◆ Prompt ◆
Across all the records, filter for lines with the word "have" and copy them.

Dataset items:
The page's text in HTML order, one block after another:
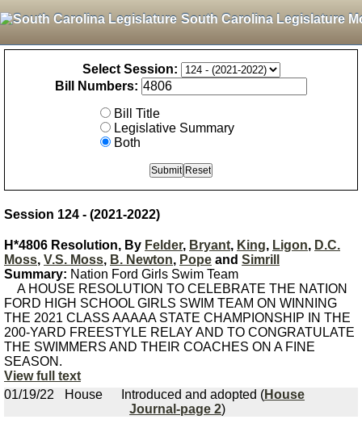
South Carolina Legislature
Select Session:
Bill Numbers:
Bill Title
Legislative Summary
Both
Session 124 - (2021-2022)
H*4806 Resolution, By Felder, Bryant, King, Ligon, D.C.
Moss, V.S. Moss, B. Newton, Pope and Simrill
Summary: Nation Ford Girls Swim Team
A HOUSE RESOLUTION TO CELEBRATE THE NATION
FORD HIGH SCHOOL GIRLS SWIM TEAM ON WINNING
THE 2021 CLASS AAAAA STATE CHAMPIONSHIP IN THE
200-YARD FREESTYLE RELAY AND TO CONGRATULATE
THE SWIMMERS AND THEIR COACHES ON A FINE
SEASON.
View full text
01/19/22
House Introduced and adopted (House
Journal-page 2)
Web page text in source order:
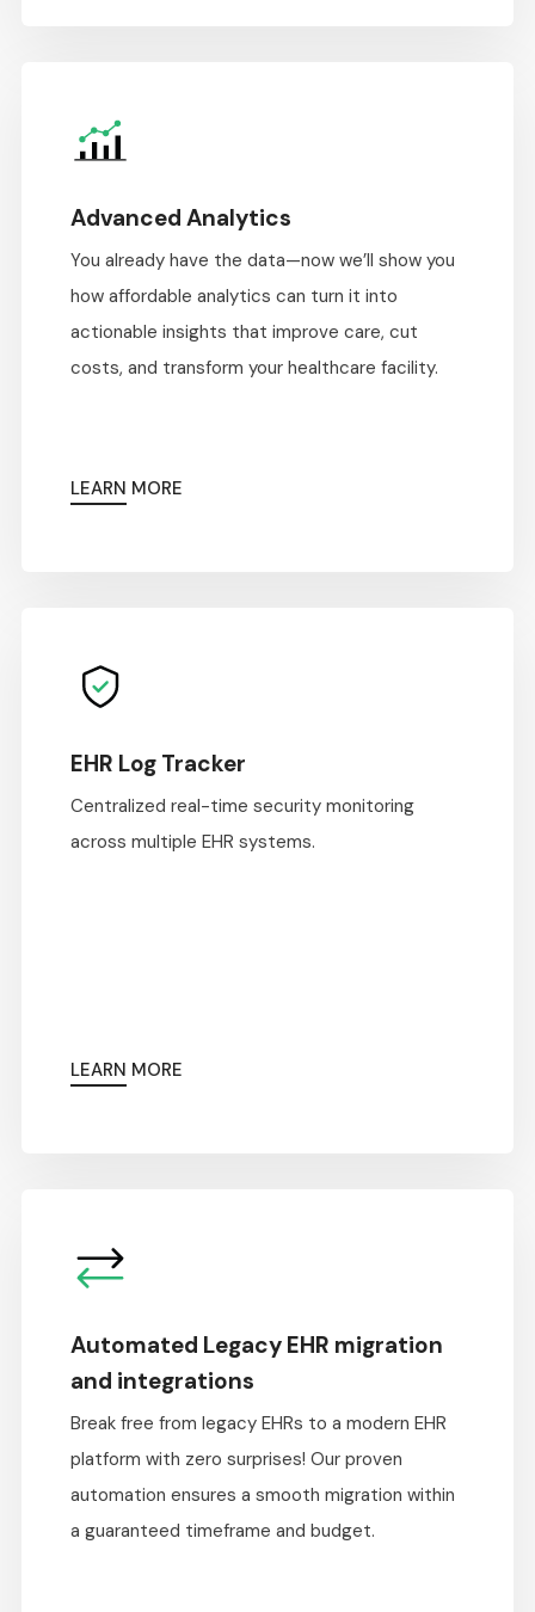
Advanced Analytics
You already have the data—now we’ll show you
how affordable analytics can turn it into
actionable insights that improve care, cut
costs, and transform your healthcare facility.
LEARN MORE
EHR Log Tracker
Centralized real-time security monitoring
across multiple EHR systems.
LEARN MORE
Automated Legacy EHR migration
and integrations
Break free from legacy EHRs to a modern EHR
platform with zero surprises! Our proven
automation ensures a smooth migration within
a guaranteed timeframe and budget.
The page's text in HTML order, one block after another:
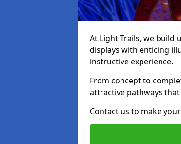
At Light Trails, we build
displays with enticing
instructive experience.
From concept to
attractive pathways
Contact us to make
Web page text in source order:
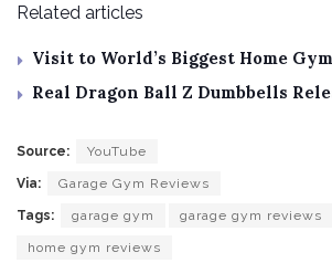
Related articles
Visit to World’s Biggest Home
Real Dragon Ball Z Dumbbells
Source: YouTube
Via: Garage Gym Reviews
Tags: garage gym garage gym reviews
home gym reviews
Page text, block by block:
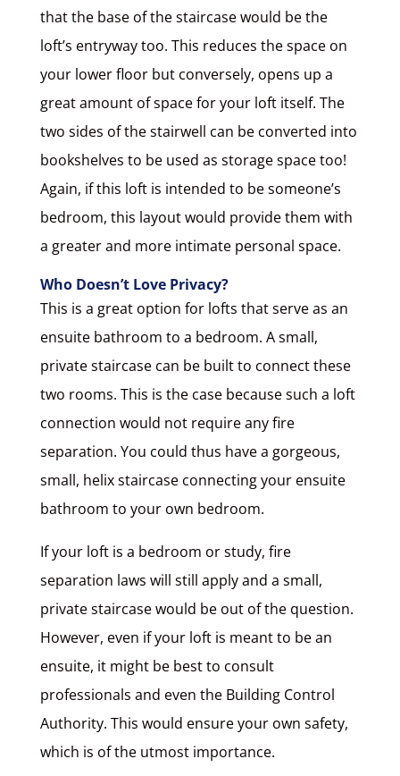
that the base of the staircase would be the
loft’s entryway too. This reduces the space on
your lower floor but conversely, opens up a
great amount of space for your loft itself. The
two sides of the stairwell can be converted into
bookshelves to be used as storage space too!
Again, if this loft is intended to be someone’s
bedroom, this layout would provide them with
a greater and more intimate personal space.
Who Doesn’t Love Privacy?
This is a great option for lofts that serve as an
ensuite bathroom to a bedroom. A small,
private staircase can be built to connect these
two rooms. This is the case because such a loft
connection would not require any fire
separation. You could thus have a gorgeous,
small, helix staircase connecting your ensuite
bathroom to your own bedroom.
If your loft is a bedroom or study, fire
separation laws will still apply and a small,
private staircase would be out of the question.
However, even if your loft is meant to be an
ensuite, it might be best to consult
professionals and even the Building Control
Authority. This would ensure your own safety,
which is of the utmost importance.

◆ Result ◆
You already have the data—now we’ll show you
separation. You could thus have a gorgeous,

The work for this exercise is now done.